Page MenuHomePhabricator

Require 'contract' fast-math flag for FMA generation
Needs ReviewPublic

Authored by andrew.w.kaylor on Oct 28 2021, 2:35 PM.

Details

Summary

Currently, the target-independent backend codegen will allow the generation of FMA instructions if *either* the 'contract' fast-math flag is set OR TargetOption::AllowFPOpFusion is set to FPOpFusion::Fast OR the TargetOption::UnsafeFPMath flag is set. This allows fp contraction to be controlled by a means other than the IR and prevents the generation of IR (by a front end) that would enable fusion in some functions and disable it in others.

Note: This change would render the clang -ffp-contract=fast-honor-pragma option obsolete. It also makes the llc -fp-contract option non-functional. These options will be removed in a later patch.

Also note: There are 17 additional lit tests that fail with this change. I updated tests for the X86 and AMDGPU backends (to have one I was familiar with and another I wasn't). It's tedious work, so I didn't want to update all the tests without getting feedback on this direction. Obviously, I'd fix all the tests before committing this patch. There may be a change needed to the front end for CUDA and HIP support before this patch is committed, but I'd like to keep that separate.

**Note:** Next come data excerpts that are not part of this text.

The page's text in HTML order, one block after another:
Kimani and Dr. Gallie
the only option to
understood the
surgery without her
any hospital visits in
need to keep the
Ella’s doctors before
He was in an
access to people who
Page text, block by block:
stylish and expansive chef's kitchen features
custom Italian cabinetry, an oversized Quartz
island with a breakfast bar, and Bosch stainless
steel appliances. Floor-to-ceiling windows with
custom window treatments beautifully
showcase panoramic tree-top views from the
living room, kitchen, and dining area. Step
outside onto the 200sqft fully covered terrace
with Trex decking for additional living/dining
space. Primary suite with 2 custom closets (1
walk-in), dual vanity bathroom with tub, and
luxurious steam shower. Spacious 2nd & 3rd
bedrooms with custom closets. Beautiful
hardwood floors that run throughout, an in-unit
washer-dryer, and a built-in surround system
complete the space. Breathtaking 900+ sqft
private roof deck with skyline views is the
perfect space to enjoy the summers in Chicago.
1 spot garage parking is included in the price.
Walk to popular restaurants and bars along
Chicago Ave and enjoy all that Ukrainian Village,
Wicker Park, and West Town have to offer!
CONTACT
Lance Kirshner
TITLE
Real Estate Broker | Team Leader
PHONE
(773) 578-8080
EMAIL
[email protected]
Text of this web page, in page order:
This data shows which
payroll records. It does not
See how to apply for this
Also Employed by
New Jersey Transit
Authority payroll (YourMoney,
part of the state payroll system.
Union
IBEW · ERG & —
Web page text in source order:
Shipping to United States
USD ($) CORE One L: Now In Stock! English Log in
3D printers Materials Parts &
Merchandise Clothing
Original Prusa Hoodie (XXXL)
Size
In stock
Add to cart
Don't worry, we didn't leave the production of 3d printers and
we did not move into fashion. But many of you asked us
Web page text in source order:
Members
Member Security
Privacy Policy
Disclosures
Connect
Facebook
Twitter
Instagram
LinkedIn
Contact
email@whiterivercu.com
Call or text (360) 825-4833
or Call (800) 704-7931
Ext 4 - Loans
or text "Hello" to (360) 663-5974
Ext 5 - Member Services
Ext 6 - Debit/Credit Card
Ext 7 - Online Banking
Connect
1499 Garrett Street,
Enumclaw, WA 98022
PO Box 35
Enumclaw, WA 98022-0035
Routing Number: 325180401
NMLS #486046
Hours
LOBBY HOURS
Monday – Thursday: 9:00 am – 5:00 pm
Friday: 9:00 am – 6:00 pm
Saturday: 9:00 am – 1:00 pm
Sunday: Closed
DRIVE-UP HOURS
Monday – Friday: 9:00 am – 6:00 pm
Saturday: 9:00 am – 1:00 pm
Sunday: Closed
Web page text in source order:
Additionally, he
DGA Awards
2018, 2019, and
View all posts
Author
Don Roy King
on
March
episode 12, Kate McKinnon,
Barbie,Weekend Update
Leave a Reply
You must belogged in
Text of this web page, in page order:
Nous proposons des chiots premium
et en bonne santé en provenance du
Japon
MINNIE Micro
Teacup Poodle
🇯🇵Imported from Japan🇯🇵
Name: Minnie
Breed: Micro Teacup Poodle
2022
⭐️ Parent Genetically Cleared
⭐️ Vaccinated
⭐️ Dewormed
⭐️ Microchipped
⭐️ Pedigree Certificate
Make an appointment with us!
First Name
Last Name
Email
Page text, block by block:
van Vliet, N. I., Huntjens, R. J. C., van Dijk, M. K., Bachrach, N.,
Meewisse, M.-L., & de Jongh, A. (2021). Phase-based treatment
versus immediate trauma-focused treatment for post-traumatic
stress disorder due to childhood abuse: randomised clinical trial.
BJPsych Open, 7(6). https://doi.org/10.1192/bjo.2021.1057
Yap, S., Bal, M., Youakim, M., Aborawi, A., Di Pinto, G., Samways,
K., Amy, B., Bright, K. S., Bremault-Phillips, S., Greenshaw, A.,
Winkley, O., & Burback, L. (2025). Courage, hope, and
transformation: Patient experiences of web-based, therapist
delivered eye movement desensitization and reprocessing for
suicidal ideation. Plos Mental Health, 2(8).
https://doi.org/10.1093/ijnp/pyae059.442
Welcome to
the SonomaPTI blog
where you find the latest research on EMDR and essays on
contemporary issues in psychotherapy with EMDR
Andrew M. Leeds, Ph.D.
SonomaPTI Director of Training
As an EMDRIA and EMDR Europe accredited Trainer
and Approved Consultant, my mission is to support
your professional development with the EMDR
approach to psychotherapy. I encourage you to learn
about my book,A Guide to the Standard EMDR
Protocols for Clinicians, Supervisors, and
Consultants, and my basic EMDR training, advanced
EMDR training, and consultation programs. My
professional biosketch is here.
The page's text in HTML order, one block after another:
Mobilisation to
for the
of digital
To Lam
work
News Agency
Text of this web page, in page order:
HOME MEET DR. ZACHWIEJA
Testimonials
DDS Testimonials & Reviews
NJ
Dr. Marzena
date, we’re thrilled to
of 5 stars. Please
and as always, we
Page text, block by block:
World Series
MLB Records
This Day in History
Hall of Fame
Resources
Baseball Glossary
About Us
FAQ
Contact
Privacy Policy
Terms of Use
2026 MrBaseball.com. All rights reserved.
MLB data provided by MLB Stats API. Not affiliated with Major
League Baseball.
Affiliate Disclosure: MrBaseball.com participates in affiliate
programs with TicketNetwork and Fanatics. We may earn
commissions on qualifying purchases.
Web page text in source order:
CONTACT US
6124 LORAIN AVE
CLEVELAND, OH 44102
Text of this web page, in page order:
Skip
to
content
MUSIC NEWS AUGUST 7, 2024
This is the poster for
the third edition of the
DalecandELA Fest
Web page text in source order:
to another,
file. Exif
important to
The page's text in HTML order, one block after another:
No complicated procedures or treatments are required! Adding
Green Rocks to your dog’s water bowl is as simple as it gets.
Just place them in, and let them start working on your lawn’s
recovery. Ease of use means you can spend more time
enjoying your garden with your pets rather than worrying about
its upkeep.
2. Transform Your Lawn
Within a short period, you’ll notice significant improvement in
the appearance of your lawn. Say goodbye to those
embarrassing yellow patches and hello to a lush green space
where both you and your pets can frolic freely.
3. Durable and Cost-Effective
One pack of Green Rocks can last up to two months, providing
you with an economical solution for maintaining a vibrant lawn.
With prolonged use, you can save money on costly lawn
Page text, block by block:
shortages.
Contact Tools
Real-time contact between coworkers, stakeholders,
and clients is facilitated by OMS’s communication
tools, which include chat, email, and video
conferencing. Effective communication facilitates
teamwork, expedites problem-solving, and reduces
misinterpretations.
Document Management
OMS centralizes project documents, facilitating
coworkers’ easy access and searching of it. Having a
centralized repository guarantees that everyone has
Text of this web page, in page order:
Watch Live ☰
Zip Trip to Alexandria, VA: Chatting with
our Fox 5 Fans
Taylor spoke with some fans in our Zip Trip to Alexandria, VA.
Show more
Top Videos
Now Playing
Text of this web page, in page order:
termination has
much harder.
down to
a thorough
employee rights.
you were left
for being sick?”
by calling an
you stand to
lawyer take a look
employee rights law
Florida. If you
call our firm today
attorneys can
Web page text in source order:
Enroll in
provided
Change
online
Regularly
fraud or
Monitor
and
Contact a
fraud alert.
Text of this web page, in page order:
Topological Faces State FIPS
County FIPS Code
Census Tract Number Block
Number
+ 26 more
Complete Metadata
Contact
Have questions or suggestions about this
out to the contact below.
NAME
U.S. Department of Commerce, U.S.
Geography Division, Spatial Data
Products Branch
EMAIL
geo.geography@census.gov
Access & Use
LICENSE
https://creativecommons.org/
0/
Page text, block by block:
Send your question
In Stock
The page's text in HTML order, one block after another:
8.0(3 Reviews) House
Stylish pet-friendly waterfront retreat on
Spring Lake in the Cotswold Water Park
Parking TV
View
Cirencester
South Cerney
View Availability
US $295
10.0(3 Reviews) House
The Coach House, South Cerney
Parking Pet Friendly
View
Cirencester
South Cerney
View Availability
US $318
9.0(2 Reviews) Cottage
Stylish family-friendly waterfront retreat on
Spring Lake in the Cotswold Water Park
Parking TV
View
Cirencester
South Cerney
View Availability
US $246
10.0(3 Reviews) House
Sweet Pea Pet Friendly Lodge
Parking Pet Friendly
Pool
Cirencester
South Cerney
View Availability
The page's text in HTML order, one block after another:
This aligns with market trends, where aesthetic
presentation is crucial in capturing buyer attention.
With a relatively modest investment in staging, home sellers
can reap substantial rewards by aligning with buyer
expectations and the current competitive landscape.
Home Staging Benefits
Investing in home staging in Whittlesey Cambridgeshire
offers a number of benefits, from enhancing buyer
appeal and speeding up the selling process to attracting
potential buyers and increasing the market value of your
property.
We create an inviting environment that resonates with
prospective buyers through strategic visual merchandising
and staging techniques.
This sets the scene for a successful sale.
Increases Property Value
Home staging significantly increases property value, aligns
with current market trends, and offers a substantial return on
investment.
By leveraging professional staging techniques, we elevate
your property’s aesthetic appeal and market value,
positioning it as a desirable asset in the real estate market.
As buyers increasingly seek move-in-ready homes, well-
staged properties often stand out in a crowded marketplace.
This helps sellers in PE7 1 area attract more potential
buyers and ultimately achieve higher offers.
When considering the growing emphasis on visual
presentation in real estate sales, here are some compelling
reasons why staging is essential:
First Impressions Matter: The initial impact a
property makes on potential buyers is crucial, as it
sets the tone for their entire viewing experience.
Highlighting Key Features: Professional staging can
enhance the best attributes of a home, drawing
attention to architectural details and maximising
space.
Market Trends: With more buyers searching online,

I'll send an RFC to llvm-dev to draw more attention to this proposed change.

Diff Detail

Event Timeline

andrew.w.kaylor requested review of this revision.Oct 28 2021, 2:35 PM
Herald added a project: Restricted Project. · View Herald TranscriptOct 28 2021, 2:35 PM

I would rephrase the description as removing the global flag for contraction

llvm/test/CodeGen/AMDGPU/fdot2.ll
37

This is somewhat surprising but I guess it works

qiucf added a subscriber: qiucf.Oct 31 2021, 11:17 PM
tra added a subscriber: tra.Nov 1 2021, 11:54 AM

There may be a change needed to the front end for CUDA and HIP support before this patch is committed, but I'd like to keep that separate.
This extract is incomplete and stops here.